#### Exercise instructions:
Where does the word "strip" occur in the entries below? Copy every line that has it.

Dataset excerpts:
________________________
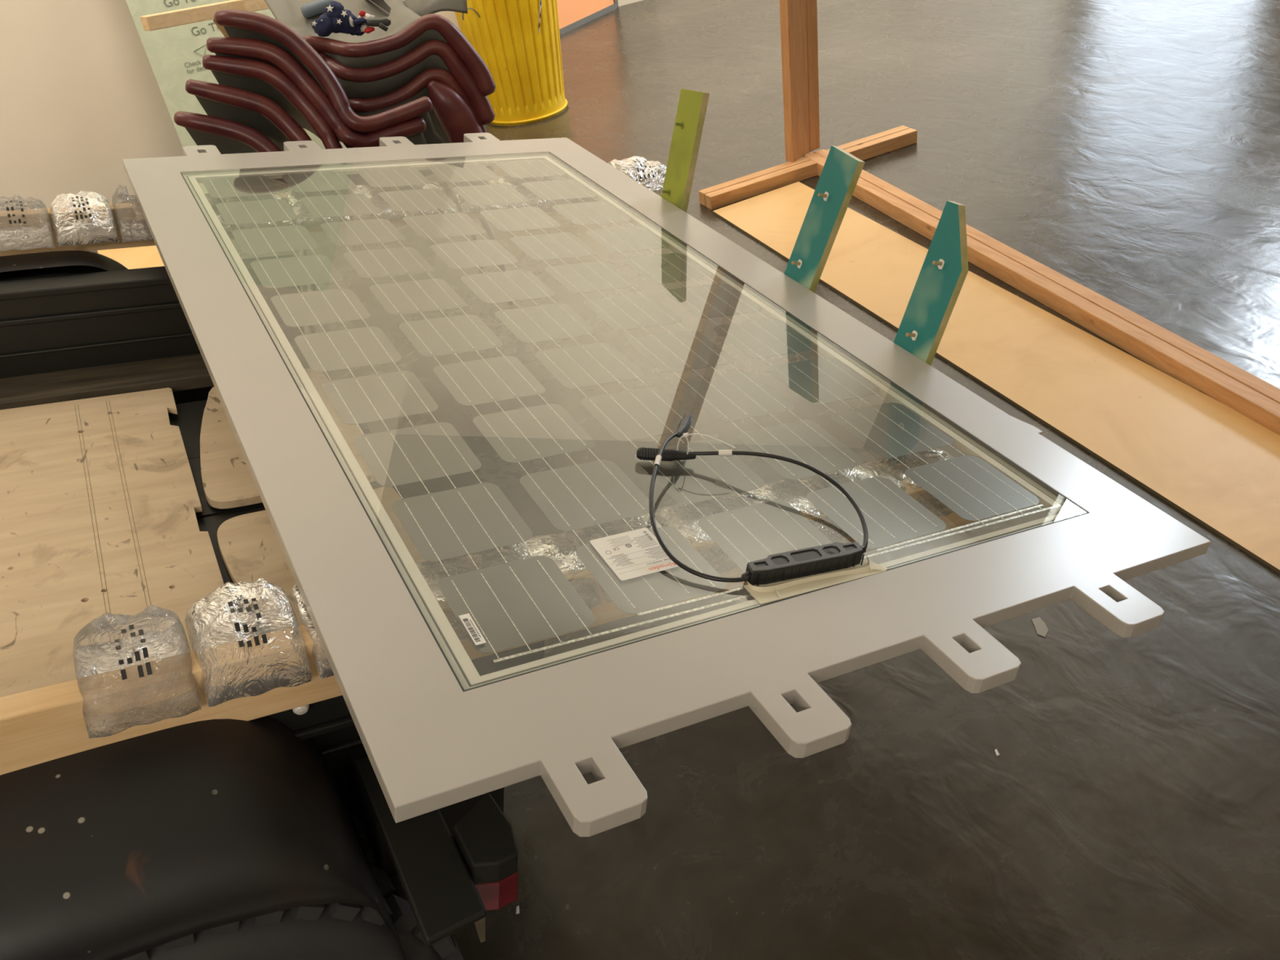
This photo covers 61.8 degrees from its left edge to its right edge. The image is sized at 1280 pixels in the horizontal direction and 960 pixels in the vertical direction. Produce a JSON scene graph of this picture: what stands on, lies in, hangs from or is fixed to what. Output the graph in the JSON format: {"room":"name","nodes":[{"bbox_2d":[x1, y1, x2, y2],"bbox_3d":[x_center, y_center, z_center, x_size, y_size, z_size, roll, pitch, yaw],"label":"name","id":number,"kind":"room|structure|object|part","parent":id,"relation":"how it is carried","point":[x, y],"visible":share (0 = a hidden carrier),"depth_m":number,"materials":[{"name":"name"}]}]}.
{"room":"workshop","nodes":[
{"label":"workshop","id":0,"kind":"room"},
{"bbox_2d":[0,0,459,211],"bbox_3d":[-3.701,-3.322,4.722,5.320,4.200,1.650,-23,38,-18],"label":"wall","id":1,"kind":"structure","parent":0,"point":[81,95],"depth_m":5.16,"materials":[{"name":"white paint"}]},
{"bbox_2d":[88,0,1279,959],"bbox_3d":[1.378,-0.543,3.479,11.400,0.120,10.850,-23,38,-18],"label":"floor","id":2,"kind":"structure","parent":0,"point":[1127,807],"depth_m":2.38,"materials":[{"name":"concrete"}]},
{"bbox_2d":[97,245,164,269],"bbox_3d":[-2.145,-0.934,4.680,0.370,0.012,0.800,-23,38,-18],"label":"plywood offcut","id":3,"kind":"object","parent":2,"relation":"on","point":[148,256],"visible":0.21,"depth_m":4.78,"materials":[{"name":"beige wood"}]},
{"bbox_2d":[140,0,312,140],"bbox_3d":[-1.480,-1.399,4.272,0.379,1.090,0.898,18,43,32],"label":"trestle","id":4,"kind":"object","parent":2,"relation":"on","point":[152,22],"visible":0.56,"depth_m":3.72,"materials":[{"name":"brown wood"}]},
{"bbox_3d":[-1.422,-1.463,4.402,0.057,1.028,0.639,0,37,13],"label":"leg","id":5,"kind":"part","parent":4,"relation":"part of","materials":[{"name":"wood"}]},
{"bbox_2d":[125,0,346,194],"bbox_3d":[-1.888,-2.686,4.967,1.215,2.430,0.213,-23,38,-18],"label":"sign board","id":6,"kind":"object","parent":2,"relation":"on","point":[175,55],"visible":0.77,"depth_m":5.12,"materials":[{"name":"grey"}]},
{"bbox_2d":[0,250,544,959],"bbox_3d":[-1.702,0.438,1.656,2.809,1.218,2.113,-23,38,-18],"label":"trailer","id":7,"kind":"object","parent":2,"relation":"on","point":[127,486],"visible":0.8,"depth_m":1.41,"materials":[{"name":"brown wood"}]},
{"bbox_3d":[-1.757,-0.117,2.203,2.100,0.498,0.075,-12,36,-26],"label":"rail","id":8,"kind":"part","parent":7,"relation":"part of","materials":[{"name":"black metal"}]},
{"bbox_2d":[0,155,666,256],"bbox_3d":[-1.222,-0.584,2.479,2.888,0.729,0.208,-23,38,-19],"label":"packages","id":9,"kind":"object","parent":7,"relation":"on","point":[126,211],"depth_m":2.50,"materials":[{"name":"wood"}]},
{"bbox_2d":[0,195,54,251],"bbox_3d":[-1.383,-0.582,2.377,0.128,0.084,0.206,-12,36,-26],"label":"pillow","id":10,"kind":"object","parent":9,"relation":"on","point":[8,202],"depth_m":2.37,"materials":[{"name":"clear plastic"}]},
{"bbox_2d":[49,190,119,246],"bbox_3d":[-1.269,-0.608,2.434,0.128,0.086,0.204,-12,36,-26],"label":"pillow","id":11,"kind":"object","parent":9,"relation":"on","point":[87,202],"depth_m":2.39,"materials":[{"name":"silver plastic"}]},
{"bbox_2d":[111,185,153,242],"bbox_3d":[-1.167,-0.631,2.482,0.098,0.097,0.205,-12,36,-26],"label":"pillow","id":12,"kind":"object","parent":9,"relation":"on","point":[117,194],"depth_m":2.46,"materials":[{"name":"clear plastic"}]},
{"bbox_2d":[204,195,232,233],"bbox_3d":[-1.060,-0.639,2.546,0.140,0.051,0.204,-12,36,-26],"label":"pillow","id":13,"kind":"object","parent":9,"relation":"on","point":[214,201],"depth_m":2.54,"materials":[{"name":"clear plastic"}]},
{"bbox_2d":[224,193,293,230],"bbox_3d":[-0.936,-0.665,2.608,0.138,0.052,0.207,-12,36,-26],"label":"pillow","id":14,"kind":"object","parent":9,"relation":"on","point":[289,201],"depth_m":2.58,"materials":[{"name":"clear plastic"}]},
{"bbox_2d":[283,190,351,226],"bbox_3d":[-0.814,-0.692,2.671,0.138,0.051,0.204,-12,36,-26],"label":"pillow","id":15,"kind":"object","parent":9,"relation":"on","point":[297,196],"depth_m":2.62,"materials":[{"name":"clear plastic"}]},
{"bbox_3d":[-0.737,-0.718,2.702,1.802,0.481,0.207,-23,38,-19],"label":"air pillow strip","id":16,"kind":"part","parent":9,"relation":"part of","materials":[{"name":"clear plastic"}]},
{"bbox_2d":[340,184,405,220],"bbox_3d":[-0.691,-0.718,2.733,0.138,0.051,0.204,-12,36,-26],"label":"pillow","id":17,"kind":"object","parent":9,"relation":"on","point":[363,190],"depth_m":2.69,"materials":[{"name":"clear plastic"}]},
{"bbox_2d":[395,180,458,216],"bbox_3d":[-0.568,-0.743,2.794,0.138,0.051,0.204,-12,36,-26],"label":"pillow","id":18,"kind":"object","parent":9,"relation":"on","point":[436,184],"depth_m":2.77,"materials":[{"name":"clear plastic"}]},
{"bbox_2d":[445,180,509,213],"bbox_3d":[-0.444,-0.769,2.855,0.138,0.051,0.206,-12,36,-26],"label":"pillow","id":19,"kind":"object","parent":9,"relation":"on","point":[486,182],"depth_m":2.81,"materials":[{"name":"clear plastic"}]},
{"bbox_2d":[496,175,557,208],"bbox_3d":[-0.321,-0.794,2.916,0.138,0.052,0.206,-12,36,-26],"label":"pillow","id":20,"kind":"object","parent":9,"relation":"on","point":[514,182],"depth_m":2.87,"materials":[{"name":"clear plastic"}]},
{"bbox_2d":[543,175,599,204],"bbox_3d":[-0.198,-0.821,2.978,0.138,0.051,0.204,-12,36,-26],"label":"pillow","id":21,"kind":"object","parent":9,"relation":"on","point":[547,178],"depth_m":2.93,"materials":[{"name":"silver plastic"}]},
{"bbox_2d":[608,155,666,195],"bbox_3d":[-0.013,-0.874,3.060,0.200,0.093,0.205,-12,36,-26],"label":"pillow","id":22,"kind":"object","parent":9,"relation":"on","point":[647,168],"depth_m":3.02,"materials":[{"name":"silver plastic"}]},
{"bbox_2d":[122,133,1211,836],"bbox_3d":[-0.230,-0.347,2.132,1.213,0.369,2.442,-23,38,-19],"label":"panel frame","id":23,"kind":"object","parent":9,"relation":"on","point":[430,744],"visible":0.98,"depth_m":1.40,"materials":[{"name":"white laminate"}]},
{"bbox_2d":[180,151,1088,691],"bbox_3d":[-0.227,-0.351,2.124,0.968,0.293,2.000,-23,38,-18],"label":"module","id":24,"kind":"object","parent":23,"relation":"on","point":[780,554],"visible":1,"depth_m":1.76,"materials":[{"name":"clear glass"}]},
{"bbox_2d":[462,617,480,642],"bbox_3d":[-0.198,0.177,1.267,0.009,0.001,0.045,-13,35,-26],"label":"label","id":25,"kind":"object","parent":24,"relation":"on","point":[466,619],"depth_m":1.27,"materials":[{"name":"white paper"}]},
{"bbox_3d":[0.219,0.101,1.414,0.171,0.003,0.038,-12,36,-26],"label":"box lid","id":26,"kind":"part","parent":24,"relation":"part of","materials":[{"name":"black plastic"}]},
{"bbox_2d":[661,88,709,212],"bbox_3d":[0.110,-0.829,2.719,0.161,0.295,0.106,-33,42,-30],"label":"wooden stake","id":27,"kind":"object","parent":23,"relation":"on","point":[692,104],"visible":0.84,"depth_m":2.70,"materials":[{"name":"green"}]},
{"bbox_2d":[784,145,864,293],"bbox_3d":[0.388,-0.548,2.287,0.161,0.294,0.097,-14,36,-7],"label":"wooden stake","id":28,"kind":"object","parent":23,"relation":"on","point":[841,172],"visible":0.81,"depth_m":2.27,"materials":[{"name":"teal wood"}]},
{"bbox_2d":[797,259,802,268],"bbox_3d":[0.348,-0.472,2.336,0.004,0.018,0.015,-12,36,-26],"label":"screw","id":29,"kind":"object","parent":28,"relation":"attached to","point":[798,266],"depth_m":2.34,"materials":[{"name":"silver metal"}]},
{"bbox_2d":[823,191,828,200],"bbox_3d":[0.392,-0.599,2.260,0.004,0.018,0.015,-12,36,-26],"label":"screw","id":30,"kind":"object","parent":28,"relation":"attached to","point":[825,193],"depth_m":2.26,"materials":[{"name":"white metal"}]},
{"bbox_2d":[893,200,968,365],"bbox_3d":[0.559,-0.361,2.018,0.141,0.290,0.096,-20,37,-15],"label":"wooden stake","id":31,"kind":"object","parent":23,"relation":"on","point":[944,271],"visible":0.88,"depth_m":2.01,"materials":[{"name":"teal wood"}]},
{"bbox_2d":[911,330,917,340],"bbox_3d":[0.527,-0.278,2.058,0.004,0.018,0.015,-12,36,-26],"label":"screw","id":32,"kind":"object","parent":31,"relation":"attached to","point":[913,333],"depth_m":2.05,"materials":[{"name":"white metal"}]},
{"bbox_2d":[937,258,944,269],"bbox_3d":[0.561,-0.403,1.998,0.004,0.018,0.015,-12,36,-26],"label":"screw","id":33,"kind":"object","parent":31,"relation":"attached to","point":[940,262],"depth_m":1.99,"materials":[{"name":"white metal"}]},
{"bbox_3d":[-1.118,0.580,1.174,2.060,0.498,0.070,-12,36,-26],"label":"rail","id":34,"kind":"part","parent":7,"relation":"part of","materials":[{"name":"black metal"}]},
{"bbox_3d":[-0.299,0.571,1.431,0.077,0.342,0.334,-12,36,-26],"label":"corner panel","id":35,"kind":"part","parent":7,"relation":"part of","materials":[{"name":"black paint"}]},
{"bbox_2d":[453,794,518,910],"bbox_3d":[-0.195,0.471,1.351,0.082,0.100,0.110,-23,38,-18],"label":"tail lamp","id":36,"kind":"object","parent":7,"relation":"attached to","point":[486,853],"depth_m":1.31,"materials":[{"name":"red"}]},
{"bbox_2d":[0,448,1038,775],"bbox_3d":[-0.572,0.240,1.259,2.850,0.729,0.176,-23,38,-19],"label":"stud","id":37,"kind":"object","parent":7,"relation":"on","point":[38,726],"depth_m":1.26,"materials":[{"name":"brown wood"}]},
{"bbox_2d":[73,604,200,738],"bbox_3d":[-0.581,0.198,1.225,0.120,0.080,0.172,-12,36,-26],"label":"pillow","id":38,"kind":"object","parent":37,"relation":"on","point":[176,633],"depth_m":1.25,"materials":[{"name":"silver plastic"}]},
{"bbox_2d":[184,577,314,707],"bbox_3d":[-0.473,0.173,1.278,0.123,0.086,0.172,-12,36,-26],"label":"pillow","id":39,"kind":"object","parent":37,"relation":"on","point":[277,593],"depth_m":1.25,"materials":[{"name":"silver plastic"}]},
{"bbox_2d":[288,583,333,679],"bbox_3d":[-0.367,0.168,1.343,0.118,0.044,0.175,-12,36,-26],"label":"pillow","id":40,"kind":"object","parent":37,"relation":"on","point":[301,610],"depth_m":1.27,"materials":[{"name":"silver plastic"}]},
{"bbox_2d":[415,555,477,640],"bbox_3d":[-0.261,0.144,1.395,0.118,0.040,0.173,-12,36,-26],"label":"pillow","id":41,"kind":"object","parent":37,"relation":"on","point":[442,574],"depth_m":1.40,"materials":[{"name":"silver plastic"}]},
{"bbox_3d":[-0.056,0.089,1.491,1.297,0.360,0.175,-23,38,-19],"label":"air pillow strip","id":42,"kind":"part","parent":37,"relation":"part of","materials":[{"name":"clear plastic"}]},
{"bbox_2d":[465,533,599,608],"bbox_3d":[-0.147,0.120,1.452,0.138,0.040,0.173,-12,36,-26],"label":"pillow","id":43,"kind":"object","parent":37,"relation":"on","point":[556,552],"depth_m":1.45,"materials":[{"name":"silver plastic"}]},
{"bbox_2d":[558,514,662,602],"bbox_3d":[-0.024,0.094,1.514,0.138,0.040,0.174,-12,36,-26],"label":"pillow","id":44,"kind":"object","parent":37,"relation":"on","point":[587,532],"depth_m":1.51,"materials":[{"name":"silver plastic"}]},
{"bbox_2d":[646,495,743,573],"bbox_3d":[0.099,0.068,1.575,0.138,0.040,0.173,-12,36,-26],"label":"pillow","id":45,"kind":"object","parent":37,"relation":"on","point":[709,508],"depth_m":1.56,"materials":[{"name":"silver plastic"}]},
{"bbox_2d":[720,479,848,542],"bbox_3d":[0.222,0.042,1.637,0.138,0.040,0.175,-12,36,-26],"label":"pillow","id":46,"kind":"object","parent":37,"relation":"on","point":[774,486],"depth_m":1.62,"materials":[{"name":"silver plastic"}]},
{"bbox_2d":[795,462,906,490],"bbox_3d":[0.345,0.016,1.699,0.138,0.041,0.175,-12,36,-26],"label":"pillow","id":47,"kind":"object","parent":37,"relation":"on","point":[852,473],"depth_m":1.70,"materials":[{"name":"silver plastic"}]},
{"bbox_2d":[862,448,954,516],"bbox_3d":[0.468,-0.009,1.760,0.138,0.040,0.175,-12,36,-26],"label":"pillow","id":48,"kind":"object","parent":37,"relation":"on","point":[930,458],"depth_m":1.75,"materials":[{"name":"silver plastic"}]},
{"bbox_2d":[173,111,514,333],"bbox_3d":[-0.966,-0.938,3.646,0.934,0.907,0.584,-23,38,-18],"label":"shell chair","id":49,"kind":"object","parent":2,"relation":"on","point":[228,136],"visible":0.35,"depth_m":3.21,"materials":[{"name":"red plastic"}]},
{"bbox_3d":[-1.108,-0.962,3.265,0.501,0.390,0.093,-10,36,-2],"label":"edge trim","id":50,"kind":"part","parent":49,"relation":"part of","materials":[{"name":"red plastic"}]},
{"bbox_3d":[-1.074,-0.678,3.555,0.034,0.623,0.193,15,42,30],"label":"leg","id":51,"kind":"part","parent":49,"relation":"part of","materials":[{"name":"metal"}]},
{"bbox_3d":[-1.175,-0.882,3.859,0.168,0.623,0.037,2,37,15],"label":"leg","id":52,"kind":"part","parent":49,"relation":"part of","materials":[{"name":"metal"}]},
{"bbox_2d":[185,79,494,186],"bbox_3d":[-0.913,-1.071,3.470,0.862,0.657,0.424,-15,36,-8],"label":"shell chair","id":53,"kind":"object","parent":49,"relation":"on","point":[260,113],"visible":0.59,"depth_m":3.28,"materials":[{"name":"red plastic"}]},
{"bbox_3d":[-1.058,-1.041,3.256,0.515,0.420,0.091,-10,36,-1],"label":"edge trim","id":54,"kind":"part","parent":53,"relation":"part of","materials":[{"name":"red plastic"}]},
{"bbox_2d":[202,54,487,175],"bbox_3d":[-0.915,-1.226,3.590,0.737,0.654,0.810,-4,36,7],"label":"shell chair","id":55,"kind":"object","parent":53,"relation":"on","point":[263,78],"visible":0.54,"depth_m":3.26,"materials":[{"name":"red plastic"}]},
{"bbox_3d":[-1.008,-1.104,3.237,0.505,0.418,0.112,-9,36,-1],"label":"edge trim","id":56,"kind":"part","parent":55,"relation":"part of","materials":[{"name":"red plastic"}]},
{"bbox_2d":[206,36,495,176],"bbox_3d":[-0.893,-1.286,3.565,0.751,0.619,0.799,-5,36,6],"label":"shell chair","id":57,"kind":"object","parent":55,"relation":"on","point":[388,77],"visible":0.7,"depth_m":3.44,"materials":[{"name":"red plastic"}]},
{"bbox_3d":[-0.961,-1.169,3.215,0.563,0.383,0.116,-12,36,-4],"label":"edge trim","id":58,"kind":"part","parent":57,"relation":"part of","materials":[{"name":"red plastic"}]},
{"bbox_2d":[213,0,495,144],"bbox_3d":[-0.876,-1.337,3.534,0.773,0.636,0.768,-13,36,-6],"label":"shell chair","id":59,"kind":"object","parent":57,"relation":"on","point":[414,23],"visible":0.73,"depth_m":3.46,"materials":[{"name":"red plastic"}]},
{"bbox_2d":[300,0,333,17],"bbox_3d":[-1.090,-1.601,3.626,0.118,0.051,0.042,-23,38,-18],"label":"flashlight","id":60,"kind":"object","parent":59,"relation":"on","point":[317,7],"visible":0.73,"depth_m":3.61,"materials":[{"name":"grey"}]},
{"bbox_3d":[-0.931,-1.228,3.191,0.552,0.400,0.116,-12,36,-4],"label":"edge trim","id":61,"kind":"part","parent":59,"relation":"part of","materials":[{"name":"red plastic"}]},
{"bbox_2d":[311,0,374,36],"bbox_3d":[-0.953,-1.472,3.429,0.211,0.117,0.097,-23,38,-18],"label":"cloth","id":62,"kind":"object","parent":59,"relation":"on","point":[336,20],"visible":1,"depth_m":3.42,"materials":[{"name":"blue fabric"}]},
{"bbox_2d":[365,17,391,31],"bbox_3d":[-0.845,-1.476,3.466,0.081,0.047,0.033,-23,38,-18],"label":"flashlight","id":63,"kind":"object","parent":59,"relation":"on","point":[383,24],"visible":1,"depth_m":3.46,"materials":[{"name":"grey metal"}]},
{"bbox_3d":[-0.781,-1.360,3.523,0.585,0.298,0.092,-16,36,-10],"label":"edge trim","id":64,"kind":"part","parent":59,"relation":"part of","materials":[{"name":"red plastic"}]},
{"bbox_3d":[-0.702,-1.652,3.664,0.310,0.161,0.197,-23,38,-18],"label":"backrest","id":65,"kind":"part","parent":59,"relation":"part of","materials":[{"name":"grey plastic"}]},
{"bbox_3d":[-0.771,-1.298,3.561,0.539,0.334,0.096,-16,36,-10],"label":"edge trim","id":66,"kind":"part","parent":57,"relation":"part of","materials":[{"name":"red plastic"}]},
{"bbox_3d":[-0.773,-1.206,3.622,0.494,0.319,0.093,-15,36,-9],"label":"edge trim","id":67,"kind":"part","parent":55,"relation":"part of","materials":[{"name":"red plastic"}]},
{"bbox_3d":[-0.611,-1.193,3.672,0.166,0.381,0.120,-23,38,-18],"label":"edge trim","id":68,"kind":"part","parent":53,"relation":"part of","materials":[{"name":"red plastic"}]},
{"bbox_3d":[-0.724,-1.070,4.021,0.035,0.623,0.203,13,41,28],"label":"leg","id":69,"kind":"part","parent":49,"relation":"part of","materials":[{"name":"metal"}]},
{"bbox_3d":[-0.587,-0.882,3.730,0.179,0.623,0.035,-3,36,8],"label":"leg","id":70,"kind":"part","parent":49,"relation":"part of","materials":[{"name":"metal"}]},
{"bbox_2d":[454,0,567,125],"bbox_3d":[-0.668,-2.301,5.636,0.585,0.722,0.585,-23,38,-18],"label":"trash can","id":71,"kind":"object","parent":2,"relation":"on","point":[518,41],"visible":0.86,"depth_m":5.48,"materials":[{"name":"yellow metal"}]},
{"bbox_3d":[-0.842,-2.315,5.306,0.091,0.057,0.017,-8,36,1],"label":"wire handle","id":72,"kind":"part","parent":71,"relation":"part of","materials":[{"name":"silver metal"}]},
{"bbox_2d":[515,905,519,914],"bbox_3d":[-0.218,0.767,1.911,0.006,0.002,0.016,-11,36,-3],"label":"chip","id":73,"kind":"object","parent":2,"relation":"on","point":[517,907],"visible":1,"depth_m":1.91,"materials":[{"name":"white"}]},
{"bbox_2d":[556,0,617,35],"bbox_3d":[-0.491,-3.645,7.046,0.134,1.200,0.811,16,43,31],"label":"panel","id":74,"kind":"object","parent":2,"relation":"on","point":[572,14],"visible":0.71,"depth_m":7.29,"materials":[{"name":"brown"}]},
{"bbox_2d":[616,0,642,6],"bbox_3d":[-0.091,-3.802,7.433,0.300,0.900,0.050,-23,38,-18],"label":"leaning board","id":75,"kind":"object","parent":2,"relation":"on","point":[620,2],"visible":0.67,"depth_m":7.64,"materials":[{"name":"beige wood"}]},
{"bbox_2d":[698,0,1279,435],"bbox_3d":[1.333,-1.494,2.722,1.051,2.300,3.457,-23,38,-18],"label":"wooden frame","id":76,"kind":"object","parent":2,"relation":"on","point":[1176,357],"visible":1,"depth_m":3.72,"materials":[{"name":"brown wood"}]},
{"bbox_3d":[0.548,-2.299,3.961,0.051,2.245,0.158,22,46,36],"label":"post","id":77,"kind":"part","parent":76,"relation":"part of","materials":[{"name":"brown wood"}]},
{"bbox_3d":[0.615,-2.348,4.013,0.090,2.245,0.046,-30,40,-27],"label":"post","id":78,"kind":"part","parent":76,"relation":"part of","materials":[{"name":"brown wood"}]},
{"bbox_2d":[712,181,1279,573],"bbox_3d":[1.220,-0.302,3.068,0.424,0.010,3.585,-21,37,-16],"label":"wooden board","id":79,"kind":"object","parent":2,"relation":"on","point":[1218,466],"visible":1,"depth_m":3.01,"materials":[{"name":"brown wood"}]},
{"bbox_2d":[1031,617,1048,637],"bbox_3d":[0.861,0.316,2.298,0.026,0.002,0.060,-5,36,5],"label":"scrap","id":80,"kind":"object","parent":2,"relation":"on","point":[1041,628],"visible":1,"depth_m":2.30,"materials":[{"name":"grey paper"}]}
]}
________________________
#### Answer area:
{"bbox_3d":[-0.737,-0.718,2.702,1.802,0.481,0.207,-23,38,-19],"label":"air pillow strip","id":16,"kind":"part","parent":9,"relation":"part of","materials":[{"name":"clear plastic"}]},
{"bbox_3d":[-0.056,0.089,1.491,1.297,0.360,0.175,-23,38,-19],"label":"air pillow strip","id":42,"kind":"part","parent":37,"relation":"part of","materials":[{"name":"clear plastic"}]},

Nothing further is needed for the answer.